On 2021/01/06 11:30, Arvid Heise wrote:
I'm assuming that this is the normal case. In a A->B graph, as soon as A
finishes, B still has a couple of input buffers to process. If you add
backpressure or longer pipelines into the mix, it's quite likely that a
checkpoint may occur with B being the head.
Ahh, I think I know what you mean. This can happen when the checkpoint
coordinator issues concurrent checkpoint without waiting for older ones
to finish. My head is mostly operating under the premise that there is
at most one concurrent checkpoint.
In the current code base the race conditions that Yun and I are talking
about cannot occur. Checkpoints can only be triggered at sources and
they will then travel through the graph. Intermediate operators are
never directly triggered from the JobManager/CheckpointCoordinator.
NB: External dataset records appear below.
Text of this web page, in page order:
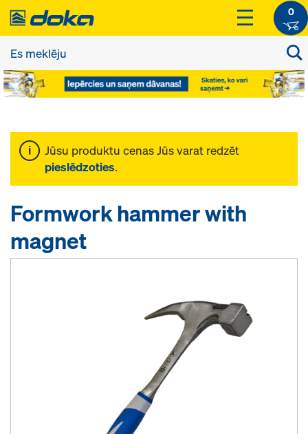
0
Jūsu produktu cenas Jūs varat redzēt
pieslēdzoties.
Formwork hammer with
magnet

When source start to shut down, the JM has to directly inject/trigger
checkpoints at the now new "sources" of the graph, which have previously
been intermediate operators.
I want to repeat that I have a suspicion that maybe this is a degenerate
case and we never want to allow operators to be doing checkpoints when
they are not connected to at least one running source. Which means that
we have to find a solution for declined checkpoints, missing sources.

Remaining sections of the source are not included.